- _Exercise instructions_:
Return nothing but the lines from the line containing "Modified PTP Finite State Machine. (130, 571)" through the last line of the records, reproduced exactly.

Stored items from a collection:

╔══

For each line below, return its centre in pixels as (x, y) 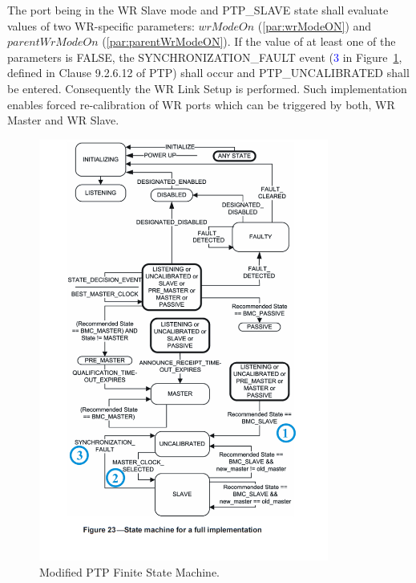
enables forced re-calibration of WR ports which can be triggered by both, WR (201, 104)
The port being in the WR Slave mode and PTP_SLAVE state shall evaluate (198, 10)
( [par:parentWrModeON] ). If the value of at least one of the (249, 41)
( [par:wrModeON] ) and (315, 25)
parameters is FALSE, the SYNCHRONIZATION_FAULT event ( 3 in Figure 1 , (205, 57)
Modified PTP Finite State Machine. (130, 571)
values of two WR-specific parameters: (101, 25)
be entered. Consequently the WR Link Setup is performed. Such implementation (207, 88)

╚══

- _Written reply_:
Modified PTP Finite State Machine. (130, 571)
values of two WR-specific parameters: (101, 25)
be entered. Consequently the WR Link Setup is performed. Such implementation (207, 88)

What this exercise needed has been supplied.